The charm of vintage watches for many lies in the manufacturing capability of the eras in which they were made. Watches were made before everything was manufactured with computers, before multi-billiion dollar brands worked to develop new materials and technologies. Watches are micro-manufacturing at its best, and any watch that can still run and function as if it just rolled off the factory is a testament to the quality of production of the period. The old adage "they don't make them like they used to" really rings true.

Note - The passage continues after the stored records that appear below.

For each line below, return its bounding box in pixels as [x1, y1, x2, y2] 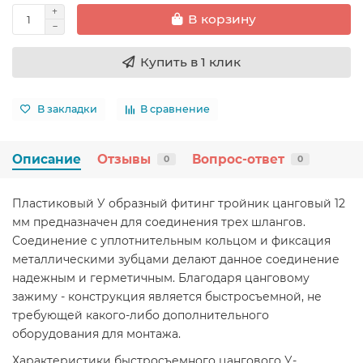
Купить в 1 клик [140, 53, 241, 70]
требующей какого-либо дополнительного [12, 307, 269, 322]
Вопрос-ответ [192, 151, 284, 167]
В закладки [37, 103, 97, 116]
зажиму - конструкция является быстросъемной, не [12, 288, 322, 304]
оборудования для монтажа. [12, 326, 181, 341]
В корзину [188, 11, 256, 28]
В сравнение [140, 103, 210, 116]
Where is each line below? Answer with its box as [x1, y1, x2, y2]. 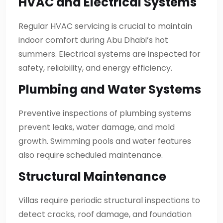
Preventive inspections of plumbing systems [18, 107, 191, 119]
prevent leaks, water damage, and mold [18, 121, 175, 133]
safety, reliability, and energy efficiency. [18, 62, 172, 74]
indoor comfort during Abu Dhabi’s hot [18, 34, 168, 46]
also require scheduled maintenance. [18, 149, 163, 161]
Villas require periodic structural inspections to [18, 194, 200, 206]
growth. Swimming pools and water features [18, 135, 191, 147]
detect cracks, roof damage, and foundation [18, 208, 192, 220]
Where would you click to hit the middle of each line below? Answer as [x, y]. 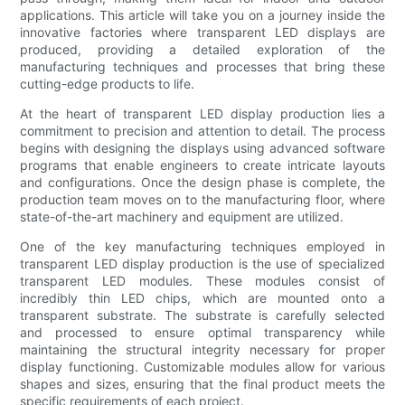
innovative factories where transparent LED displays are [202, 32]
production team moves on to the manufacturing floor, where [202, 199]
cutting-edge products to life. [108, 83]
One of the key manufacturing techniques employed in [202, 246]
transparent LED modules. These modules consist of [202, 280]
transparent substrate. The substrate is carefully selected [202, 315]
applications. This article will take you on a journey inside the [202, 14]
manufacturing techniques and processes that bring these [202, 66]
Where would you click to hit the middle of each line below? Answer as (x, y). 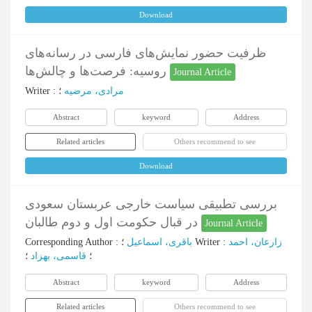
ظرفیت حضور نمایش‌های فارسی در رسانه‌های (146, 53)
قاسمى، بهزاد (58, 256)
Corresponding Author (69, 242)
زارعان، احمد (255, 242)
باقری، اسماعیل (159, 242)
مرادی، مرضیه (94, 91)
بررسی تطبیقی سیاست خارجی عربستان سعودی (151, 204)
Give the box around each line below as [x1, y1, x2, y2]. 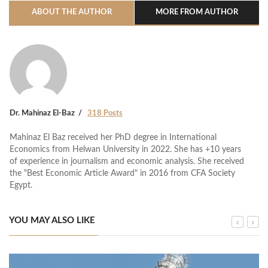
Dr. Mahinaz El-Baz [10, 109, 75, 117]
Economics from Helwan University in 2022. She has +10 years [10, 145, 241, 154]
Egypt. [10, 181, 32, 190]
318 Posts [87, 109, 123, 117]
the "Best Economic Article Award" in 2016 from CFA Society [10, 169, 235, 178]
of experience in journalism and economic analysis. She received [10, 157, 244, 166]
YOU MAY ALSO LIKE [9, 215, 95, 225]
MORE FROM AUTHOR [156, 8, 238, 16]
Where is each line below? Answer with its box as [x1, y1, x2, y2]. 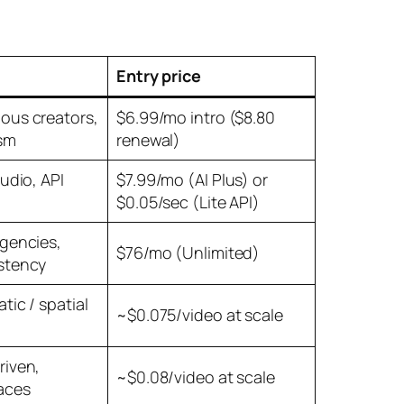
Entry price [116, 65, 201, 87]
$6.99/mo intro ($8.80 [116, 106, 275, 129]
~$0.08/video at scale [116, 366, 275, 389]
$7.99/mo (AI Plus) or [116, 169, 268, 191]
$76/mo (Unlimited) [116, 242, 261, 264]
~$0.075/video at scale [116, 304, 283, 326]
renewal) [116, 129, 181, 151]
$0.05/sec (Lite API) [116, 191, 260, 214]
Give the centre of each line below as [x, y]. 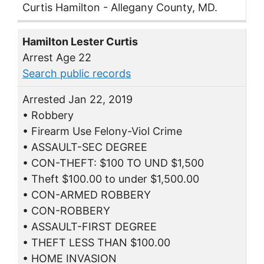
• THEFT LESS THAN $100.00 [96, 243]
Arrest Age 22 [57, 58]
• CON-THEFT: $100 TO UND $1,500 [113, 163]
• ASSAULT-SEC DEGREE [85, 147]
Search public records [77, 74]
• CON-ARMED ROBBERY [87, 195]
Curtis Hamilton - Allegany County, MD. [120, 8]
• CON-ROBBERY [66, 211]
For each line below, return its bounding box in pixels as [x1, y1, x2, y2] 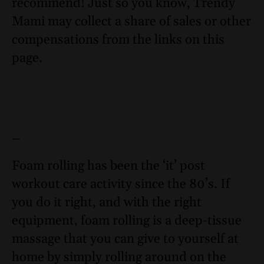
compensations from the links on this [12, 32, 225, 49]
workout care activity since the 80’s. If [12, 176, 230, 193]
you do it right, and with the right [12, 194, 202, 211]
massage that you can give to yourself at [12, 230, 239, 247]
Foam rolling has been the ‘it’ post [12, 157, 205, 174]
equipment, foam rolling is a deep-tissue [12, 212, 242, 229]
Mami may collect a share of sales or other [12, 14, 251, 31]
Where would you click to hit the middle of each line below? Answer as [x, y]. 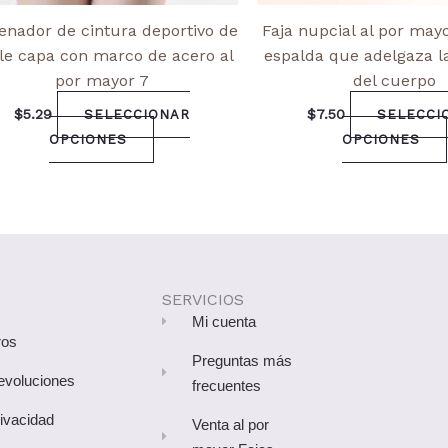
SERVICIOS [202, 299]
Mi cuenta [224, 321]
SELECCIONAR [136, 114]
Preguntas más [242, 360]
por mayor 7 [101, 80]
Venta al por [230, 424]
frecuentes [226, 385]
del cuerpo [394, 80]
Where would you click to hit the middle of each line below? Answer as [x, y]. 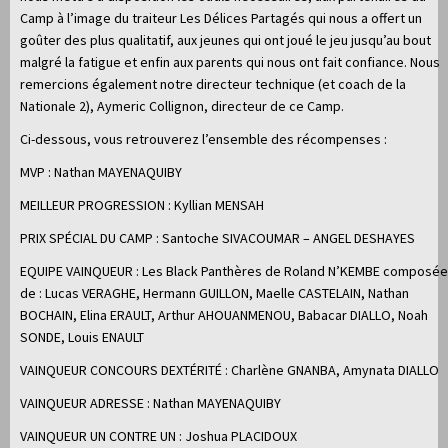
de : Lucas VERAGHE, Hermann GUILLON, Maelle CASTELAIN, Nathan [214, 292]
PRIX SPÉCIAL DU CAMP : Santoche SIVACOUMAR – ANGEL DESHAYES [217, 237]
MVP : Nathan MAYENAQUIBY [101, 171]
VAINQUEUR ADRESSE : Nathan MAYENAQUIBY [150, 402]
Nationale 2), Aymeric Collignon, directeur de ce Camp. [182, 105]
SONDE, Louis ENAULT [82, 336]
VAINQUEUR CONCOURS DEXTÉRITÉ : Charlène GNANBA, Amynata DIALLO [229, 369]
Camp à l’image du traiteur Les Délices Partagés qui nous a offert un [221, 17]
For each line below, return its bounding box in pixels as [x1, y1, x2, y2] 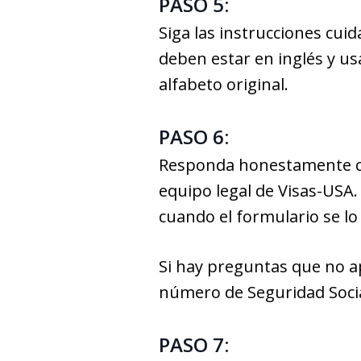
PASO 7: [159, 331, 229, 358]
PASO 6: [159, 123, 229, 150]
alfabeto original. [159, 73, 288, 95]
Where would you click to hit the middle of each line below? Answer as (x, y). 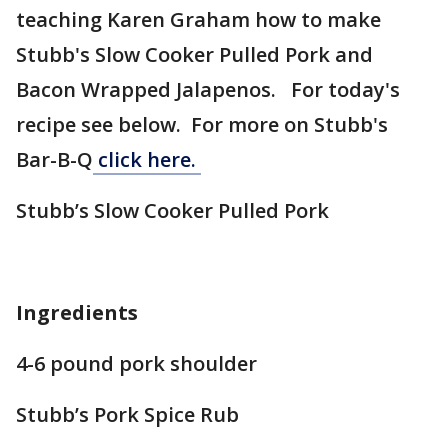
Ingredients (77, 312)
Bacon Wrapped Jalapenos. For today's (208, 89)
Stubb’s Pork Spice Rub (127, 414)
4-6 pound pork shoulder (136, 363)
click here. (147, 159)
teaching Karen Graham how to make (198, 19)
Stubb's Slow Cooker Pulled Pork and (194, 54)
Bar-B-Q (54, 159)
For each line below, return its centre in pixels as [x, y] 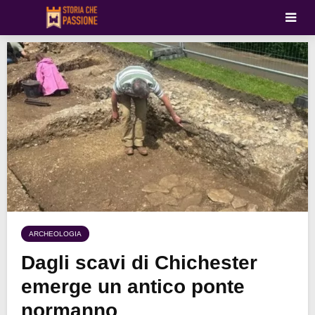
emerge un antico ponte [133, 287]
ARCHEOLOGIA [55, 234]
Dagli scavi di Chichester [139, 263]
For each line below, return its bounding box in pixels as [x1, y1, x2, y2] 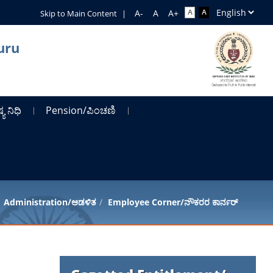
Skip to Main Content [40, 8, 117, 19]
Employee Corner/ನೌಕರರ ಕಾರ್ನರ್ [107, 196, 238, 208]
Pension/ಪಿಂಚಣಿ [46, 103, 116, 117]
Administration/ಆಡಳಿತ [3, 196, 96, 208]
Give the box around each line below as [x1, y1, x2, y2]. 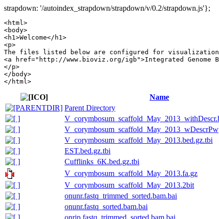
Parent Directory [65, 104, 115, 112]
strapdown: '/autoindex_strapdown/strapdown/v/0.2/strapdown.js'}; [4, 4, 210, 12]
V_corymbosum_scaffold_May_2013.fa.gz [65, 169, 197, 177]
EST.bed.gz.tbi [65, 147, 110, 155]
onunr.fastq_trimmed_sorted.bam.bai [65, 192, 177, 200]
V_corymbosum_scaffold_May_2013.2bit [65, 181, 194, 189]
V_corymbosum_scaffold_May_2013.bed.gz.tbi [65, 136, 213, 144]
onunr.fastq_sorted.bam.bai [65, 202, 148, 211]

With the history of the period in mind, watches were a commodity used by a significant portion of the population, causing a large number of brands to come and go over the decades for various reasons. In 1938, a small watch company called A. Beuche & Fils was started in Bienne, Switzerland, home to a number of still existing watch brands today. The watches were sold under the ARBU name, for the founder Armand Beuche through the 1950s, when it appears the company was rebranded as the Rumanel Watch Factory, which still exists today. Since watches were commodities, there were a number of subsidiary companies that worked to produce components that makers would assemble and brand as their own, leading to a number of different third party movement, dial, case, etc. manufacturers. This can be seen in many of the most popular vintage watches of the period and up to today. Rolex's famous Paul Newman Daytona uses a movement from Reymond Freres (later known as Valjoux), a dial from Singer, and so on. Arbu was no different, using a Valjoux 72c calendar movement for the chronograph you see here, as well as a third party case seen offered by a number of brands from the period, including Heuer, Longines under their Wittnauer brand, and a number of others.

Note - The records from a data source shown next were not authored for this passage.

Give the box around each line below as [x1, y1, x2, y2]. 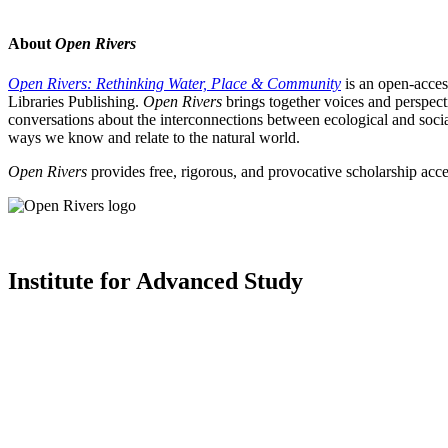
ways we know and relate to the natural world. [8, 128, 300, 146]
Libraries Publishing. [8, 92, 143, 110]
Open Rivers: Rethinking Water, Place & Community [8, 74, 341, 92]
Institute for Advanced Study [8, 268, 303, 295]
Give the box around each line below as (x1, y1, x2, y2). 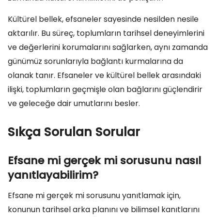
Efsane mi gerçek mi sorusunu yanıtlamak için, (8, 190, 181, 201)
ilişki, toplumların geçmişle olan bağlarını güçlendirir (8, 84, 202, 95)
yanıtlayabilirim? (8, 168, 98, 183)
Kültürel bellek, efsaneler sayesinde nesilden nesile (8, 14, 199, 25)
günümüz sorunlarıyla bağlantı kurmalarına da (8, 56, 183, 67)
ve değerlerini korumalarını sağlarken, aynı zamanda (8, 42, 208, 53)
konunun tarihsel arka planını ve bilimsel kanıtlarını (8, 204, 200, 215)
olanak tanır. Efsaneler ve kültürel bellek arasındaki (8, 70, 201, 81)
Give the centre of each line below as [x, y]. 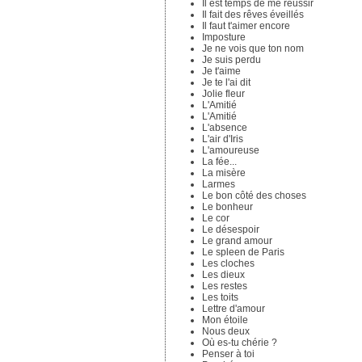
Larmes [219, 184]
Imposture [224, 37]
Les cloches [228, 263]
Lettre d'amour [234, 308]
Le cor [216, 218]
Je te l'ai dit [226, 82]
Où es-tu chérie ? [240, 342]
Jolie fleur [223, 93]

What makes this particular watch stand out is its striking condition. The chamfered case is still razor sharp and has not fallen victim to a polishing wheel in 60 plus years of existence. The bright blue outer date track and blue calendar wheels still offer a bright splash of color, complimenting the polished gold hands. As another sign of the times, the minute counter subdial has elongated markers at 3, 6, and 9, the intervals for a pay phone call. And the chronograph totalizer hands share the same unique spear shape, while the running seconds lets you know it's not part of the chrono party. A recently serviced, column-wheel operated Valjoux 72c beats away inside, and offers the smoothest and most satisfying chronograph operation I have ever used. You'll find yourself playing with the elongated pushers just to feel the column wheel click over, with a seamlessly smooth and consistent engagement each time. While it's really easy to get lost in collecting with the name on the dial dictating quality or desirability, little treasures like this Arbu have their deserved placed in horological history too, an era of time passed by when quality meant more than marketing and when everything was built by hand instead of with computers, all with a beautiful, elegant, balanced design that still looks just as good as it did when it was manufactured.

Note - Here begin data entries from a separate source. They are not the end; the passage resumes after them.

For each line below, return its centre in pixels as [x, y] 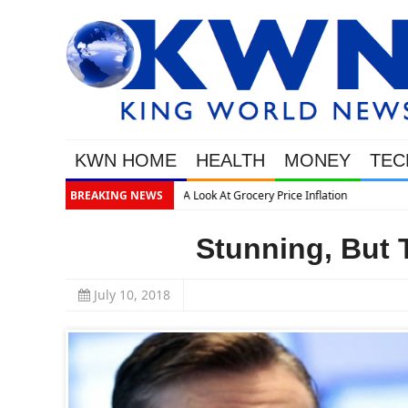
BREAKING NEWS [117, 196]
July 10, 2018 [132, 295]
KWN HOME [126, 161]
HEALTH [230, 161]
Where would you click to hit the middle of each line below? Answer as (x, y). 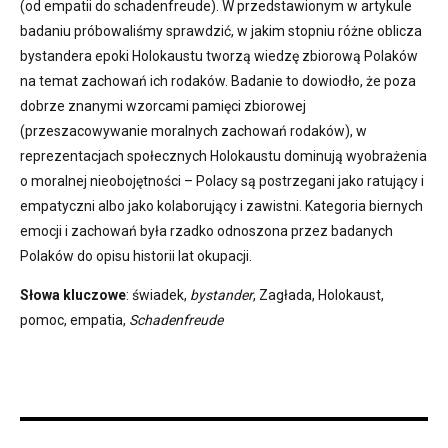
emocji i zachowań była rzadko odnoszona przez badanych (206, 230)
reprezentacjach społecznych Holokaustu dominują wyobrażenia (223, 155)
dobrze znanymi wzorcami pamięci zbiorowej (163, 105)
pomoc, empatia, (74, 319)
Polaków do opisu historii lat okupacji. (136, 255)
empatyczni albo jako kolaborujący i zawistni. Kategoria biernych (221, 205)
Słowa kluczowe (73, 294)
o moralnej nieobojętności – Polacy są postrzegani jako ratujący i (222, 180)
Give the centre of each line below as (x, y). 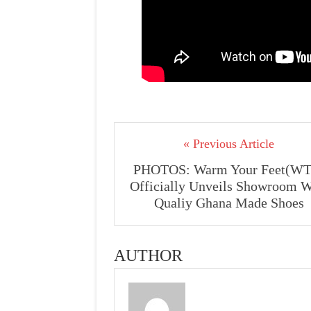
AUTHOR (148, 255)
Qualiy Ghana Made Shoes (229, 203)
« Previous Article (229, 144)
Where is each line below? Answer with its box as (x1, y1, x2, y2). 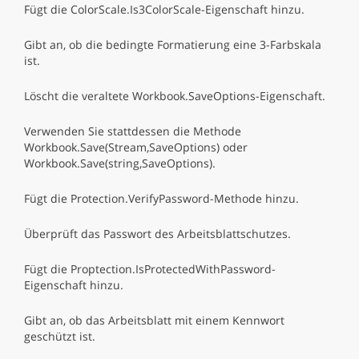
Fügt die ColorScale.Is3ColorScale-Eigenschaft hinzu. (24, 2, 305, 17)
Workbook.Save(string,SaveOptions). (24, 155, 216, 171)
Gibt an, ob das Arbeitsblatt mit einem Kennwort (24, 313, 284, 328)
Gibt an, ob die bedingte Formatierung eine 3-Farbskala (24, 37, 321, 52)
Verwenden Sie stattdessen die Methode (24, 123, 241, 139)
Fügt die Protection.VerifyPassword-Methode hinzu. (24, 191, 299, 206)
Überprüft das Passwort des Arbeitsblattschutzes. (24, 226, 291, 241)
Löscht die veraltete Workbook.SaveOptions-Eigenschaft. (24, 88, 325, 103)
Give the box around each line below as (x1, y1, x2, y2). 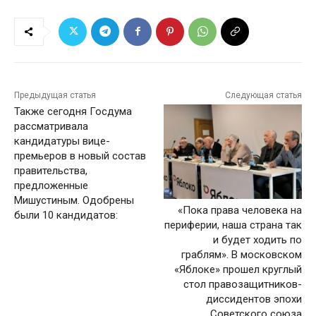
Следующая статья (224, 90, 302, 100)
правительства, (14, 164, 87, 177)
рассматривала (14, 119, 88, 133)
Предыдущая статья (14, 90, 96, 100)
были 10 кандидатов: (14, 208, 118, 221)
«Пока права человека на (177, 204, 302, 217)
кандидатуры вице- (14, 134, 110, 147)
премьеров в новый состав (14, 149, 146, 162)
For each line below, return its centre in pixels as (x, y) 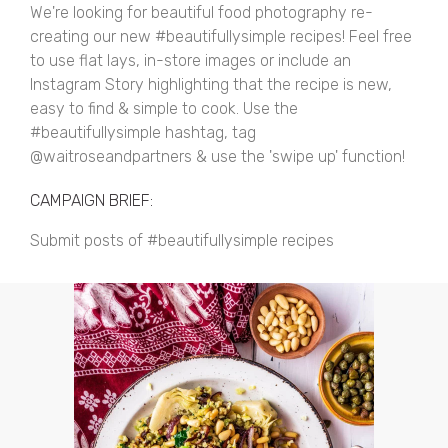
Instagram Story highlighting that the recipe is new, (210, 84)
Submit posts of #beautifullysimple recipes (181, 240)
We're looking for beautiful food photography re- (201, 12)
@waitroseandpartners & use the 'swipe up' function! (217, 156)
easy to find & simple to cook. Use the (163, 108)
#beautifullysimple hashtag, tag (142, 132)
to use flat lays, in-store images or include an (190, 60)
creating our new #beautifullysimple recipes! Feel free (220, 36)
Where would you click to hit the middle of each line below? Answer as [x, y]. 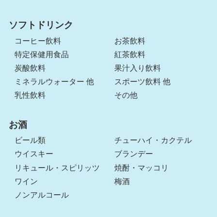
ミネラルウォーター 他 [54, 82]
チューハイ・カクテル [153, 140]
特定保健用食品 [42, 54]
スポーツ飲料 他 [143, 82]
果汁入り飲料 [138, 68]
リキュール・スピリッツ [57, 168]
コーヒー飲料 [38, 41]
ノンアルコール [42, 195]
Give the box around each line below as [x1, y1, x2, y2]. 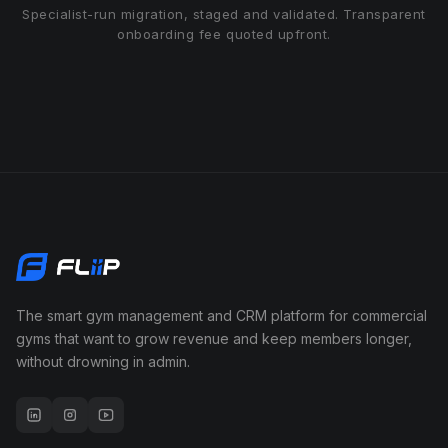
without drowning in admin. [16, 352, 190, 370]
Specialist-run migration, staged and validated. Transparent [22, 5, 426, 22]
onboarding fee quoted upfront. [117, 25, 331, 42]
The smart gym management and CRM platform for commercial [16, 306, 427, 324]
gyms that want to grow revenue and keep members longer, [16, 329, 412, 347]
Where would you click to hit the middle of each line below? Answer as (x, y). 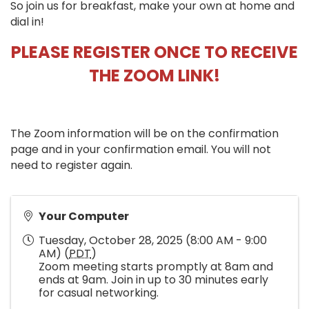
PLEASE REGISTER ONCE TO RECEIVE (154, 52)
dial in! (29, 22)
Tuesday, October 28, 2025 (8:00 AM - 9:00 (153, 241)
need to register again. (71, 166)
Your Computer (84, 217)
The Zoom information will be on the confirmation (144, 134)
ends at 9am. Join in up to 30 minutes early (153, 280)
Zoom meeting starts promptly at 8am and (156, 267)

Condition is per the photos and as follows:
Case: 35mm stainless steel case in outstanding vintage condition. The case appears unpolished and retains extremely crisp edges throughout including the large sharp lug chamfers. There are no deep scratches or large dings in the case.
Dial/Hands: Original dial in excellent condition, free of any scratches, marks, or stains. The hour plots are printed in gold with black surrounds, while the remaining text is in black. The outer day wheel is in a striking bright blue which matches the calendar wheels. Hands are polished gold in excellent condition as shown.
Crystal: Domed acrylic crystal that has some thin internal damage on the edge near the 6 to 7 markers. This does not affect the watch's seal.
Caseback: Stepped steel snap-on caseback in excellent condition as shown. Inside is finished with perlage and stamped Arbu Watch with a serial number.
Movement: Valjoux 72c manual-wound calendar chronograph movement in excellent condition, recently serviced, with all functions including the calendar setting working as they should. Chronograph starts, stops, and resets to zero with incredibly smooth operation.
Strap: An 18mm brown leather vintage style strap with stainless buckle is included.
Accessories: None, sold as watch only.